**Exercise brief:**
Your task is to copy every line of the entries that holds the word "call".

**Excerpted data:**

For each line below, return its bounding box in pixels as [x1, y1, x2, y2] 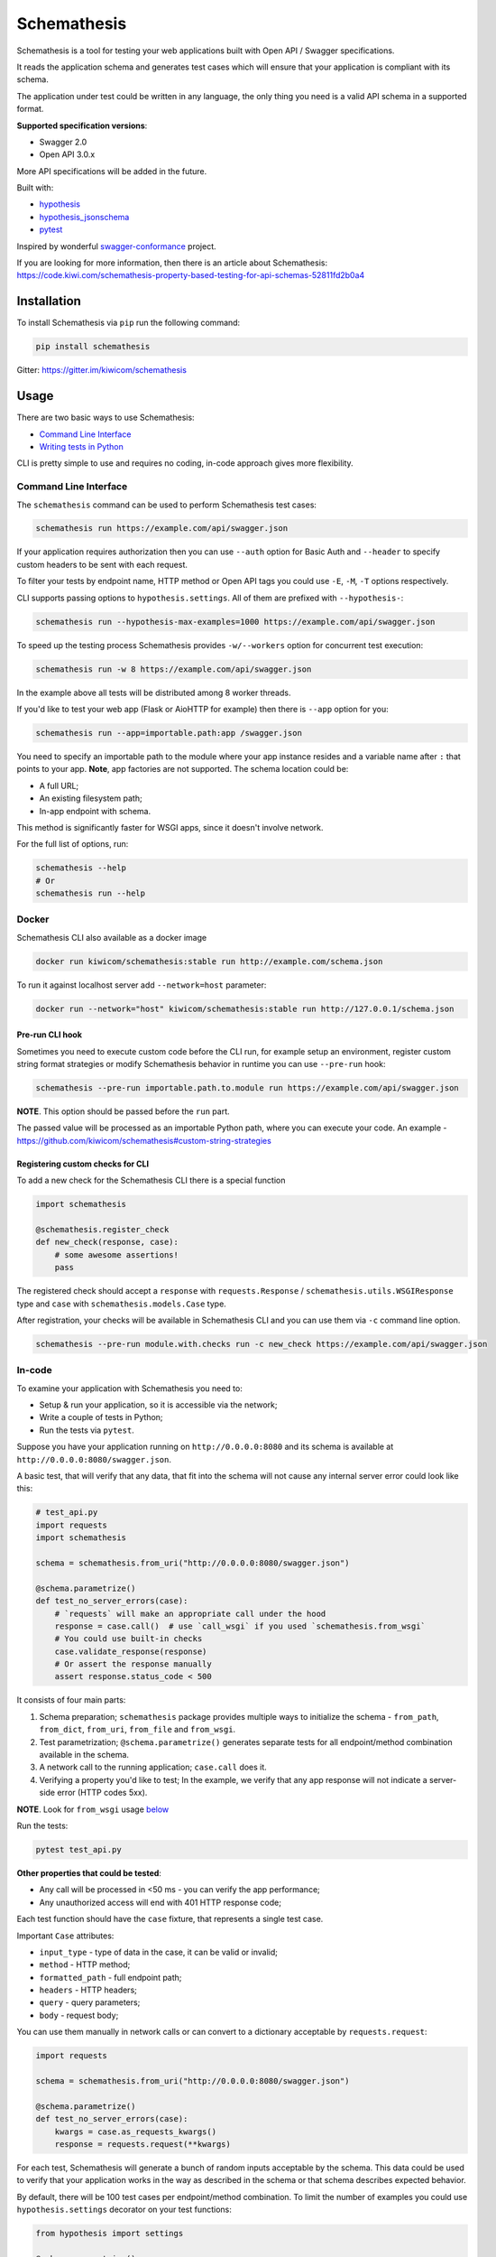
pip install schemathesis [35, 341, 151, 352]
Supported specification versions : [16, 120, 148, 131]
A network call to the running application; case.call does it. [39, 1761, 268, 1773]
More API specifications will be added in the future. [16, 165, 207, 176]
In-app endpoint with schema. [39, 805, 152, 816]
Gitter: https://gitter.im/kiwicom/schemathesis [16, 365, 187, 376]
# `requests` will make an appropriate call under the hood [54, 1608, 326, 1619]
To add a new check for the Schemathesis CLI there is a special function [16, 1175, 286, 1186]

**Result below:**
A network call to the running application; case.call does it. [39, 1761, 268, 1773]
# `requests` will make an appropriate call under the hood [54, 1608, 326, 1619]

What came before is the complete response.